COURT OF APPEALS

DECISION

DATED AND FILED

 

March 18, 2010

 

David R. Schanker

Clerk of Court of Appeals

 

 

 

NOTICE

 

 

This opinion is subject to further editing.  If published, the official version will appear in the bound volume of the Official Reports. 

 

A party may file with the Supreme Court a petition to review an adverse decision by the Court of Appeals.  See Wis. Stat. § 808.10 and Rule 809.62. 

 

 

 

 

Appeal No. 

2009AP2908-FT

Cir. Ct. No.  2009ME107

STATE OF WISCONSIN   

IN COURT OF APPEALS

 

DISTRICT IV

 

 

 

 

In the matter of the mental

commitment of Ashley O. P.:

 

Dodge County,

 

          Petitioner-Respondent,

 

     v.

 

Ashley O. P.,

 

          Respondent-Appellant.

 

 

 

 

            APPEAL from an order of the circuit court for Dodge County:  Brian a. pfitzinger, Judge.  Affirmed. 

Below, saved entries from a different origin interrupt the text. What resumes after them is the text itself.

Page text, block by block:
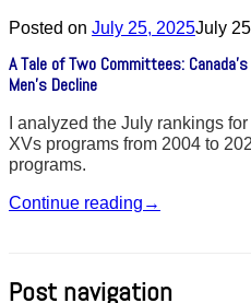
Posted on July 25, 2025July
A Tale of Two Committees:
Men’s Decline
I analyzed the July rankings
XVs programs from 2004 to
programs.
Continue reading →
Post navigation
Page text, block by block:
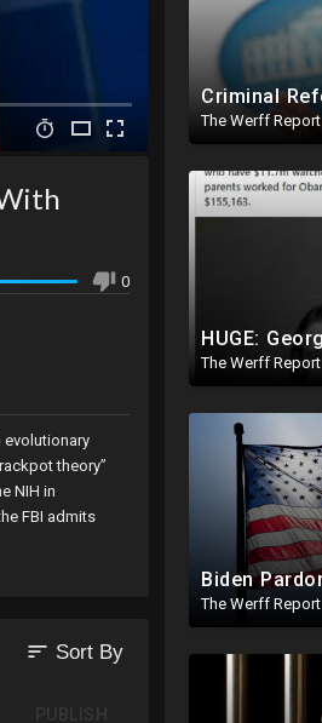
The Werff Report
The Werff Report
The Werff Report
0
evolutionary
theory”
NIH in
FBI admits
sort Sort By
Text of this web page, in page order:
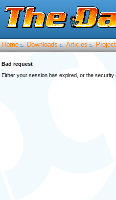
Home :. Downloads :. Articles :.
Bad request
Either your session has expired, or the
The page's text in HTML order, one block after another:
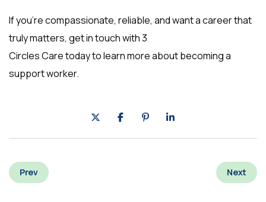
If you’re compassionate, reliable, and want a career that
truly matters, get in touch with 3
Circles Care today to learn more about becoming a
support worker.
Prev Next
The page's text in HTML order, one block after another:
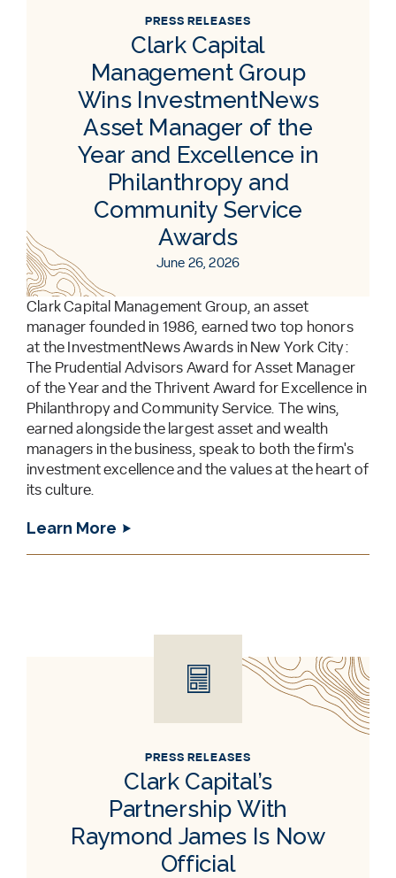
PRESS RELEASES
Clark Capital
Management Group
Wins InvestmentNews
Asset Manager of the
Year and Excellence in
Philanthropy and
Community Service
Awards
June 26, 2026
Clark Capital Management Group, an asset
manager founded in 1986, earned two top honors
at the InvestmentNews Awards in New York City:
The Prudential Advisors Award for Asset Manager
of the Year and the Thrivent Award for Excellence in
Philanthropy and Community Service. The wins,
earned alongside the largest asset and wealth
managers in the business, speak to both the firm's
investment excellence and the values at the heart of
its culture.
Learn More
PRESS RELEASES
Clark Capital’s
Partnership With
Raymond James Is Now
Official
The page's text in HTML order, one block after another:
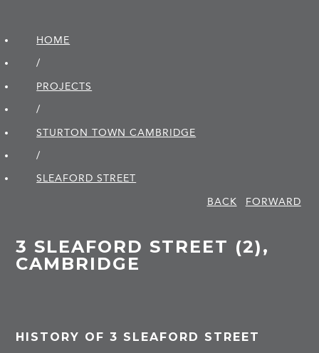
HOME
/
PROJECTS
/
STURTON TOWN CAMBRIDGE
/
SLEAFORD STREET
BACK
FORWARD
3 SLEAFORD STREET (2),
CAMBRIDGE
HISTORY OF 3 SLEAFORD STREET
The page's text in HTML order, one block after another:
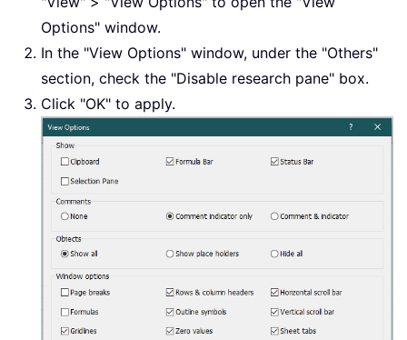
Options" window.
In the "View Options" window, under the "Others"
section, check the "Disable research pane" box.
Click "OK" to apply.
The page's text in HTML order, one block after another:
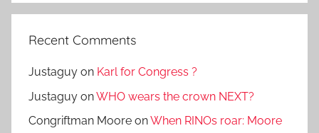
Recent Comments
Justaguy on Karl for Congress ?
Justaguy onWHO wears the crown NEXT?
Congriftman Moore onWhen RINOs roar: Moore
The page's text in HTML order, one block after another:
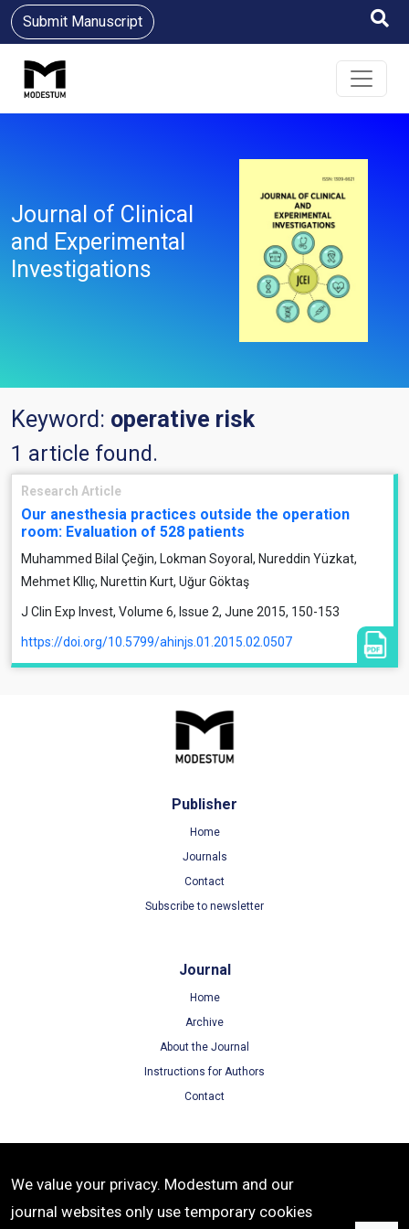
Submit Manuscript
Journal of Clinical
and Experimental
Investigations
Keyword: operative risk
1 article found.
Research Article
Our anesthesia practices outside the operation
room: Evaluation of 528 patients
Muhammed Bilal Çeğin, Lokman Soyoral, Nureddin Yüzkat,
Mehmet KIlıç, Nurettin Kurt, Uğur Göktaş
J Clin Exp Invest, Volume 6, Issue 2, June 2015, 150-153
https://doi.org/10.5799/ahinjs.01.2015.02.0507
Publisher
Home
Journals
Contact
Subscribe to newsletter
Journal
Home
Archive
About the Journal
Instructions for Authors
Contact
Terms of Use
Privacy Policy
We value your privacy. Modestum and our
journal websites only use temporary cookies
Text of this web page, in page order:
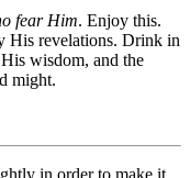
fear Him. Enjoy this.
His revelations. Drink in
wisdom, and the
might.
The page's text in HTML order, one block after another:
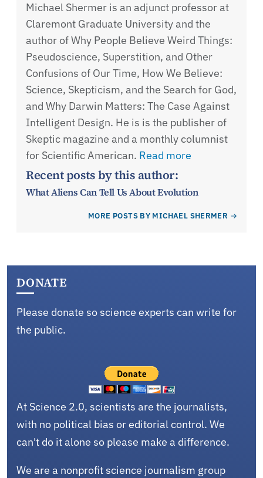
Michael Shermer is an adjunct professor at
Claremont Graduate University and the
author of Why People Believe Weird Things:
Pseudoscience, Superstition, and Other
Confusions of Our Time, How We Believe:
Science, Skepticism, and the Search for God,
and Why Darwin Matters: The Case Against
Intelligent Design. He is is the publisher of
Skeptic magazine and a monthly columnist
for Scientific American. Read more
Recent posts by this author:
What Aliens Can Tell Us About Evolution
MORE POSTS BY MICHAEL SHERMER
DONATE
Please donate so science experts can write for
the public.
At Science 2.0, scientists are the journalists,
with no political bias or editorial control. We
can't do it alone so please make a difference.
We are a nonprofit science journalism group
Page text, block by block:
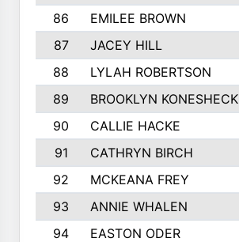
86
EMILEE BROWN
87
JACEY HILL
88
LYLAH ROBERTSON
89
BROOKLYN KONESHECK
90
CALLIE HACKE
91
CATHRYN BIRCH
92
MCKEANA FREY
93
ANNIE WHALEN
94
EASTON ODER
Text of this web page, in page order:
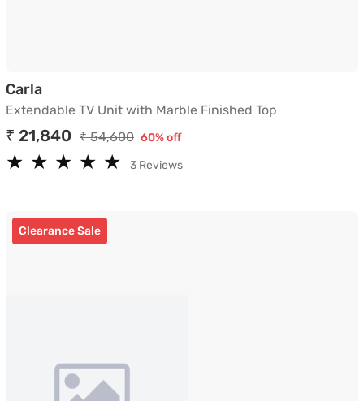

1        DYKMAN, P.J.[1]    Ashley O.P. appeals from an order for mental health commitment under Wis. Stat. § 51.20 that designated the maximum level of treatment as a locked inpatient mental health facility.  Ashley argues that the evidence at the final commitment hearing did not establish that she required inpatient treatment, and therefore the trial court was required to order treatment on an outpatient basis.  We conclude that the evidence in the record supported the court’s order allowing a locked inpatient facility as the maximum level of treatment, and therefore affirm. 

Background

2        On June 8, 2009, the treatment director of St. Agnes Hospital’s psychiatric unit in Fond du Lac filed a “Statement of Emergency Detention” with the circuit court, stating that Ashley was grossly paranoid and psychotic, and had assaulted a nurse by punching her several times in the face with a closed fist.  See Wis. Stat. § 51.15 (authorizing emergency mental health detention).  The circuit count found that the petition and supporting documents met the requirements to seek involuntary commitment for mental health treatment under Wis. Stat. § 51.20(1).  It set a preliminary hearing to determine whether the petition established probable cause to involuntarily commit Ashley for mental health treatment.  Following the hearing, it determined there was probable cause, and ordered two examiners to prepare reports on Ashley’s mental condition.  See Wis. Stat. § 51.20(9). 

3        The court held a final hearing on the petition for involuntary commitment on June 22, 2009.  At the beginning of the hearing, counsel for the State and Dodge County (collectively “the County”) stated that she anticipated that the County’s only witness would be Dr. Sangita Patel, one of the doctors who had prepared a report on Ashley’s mental condition. 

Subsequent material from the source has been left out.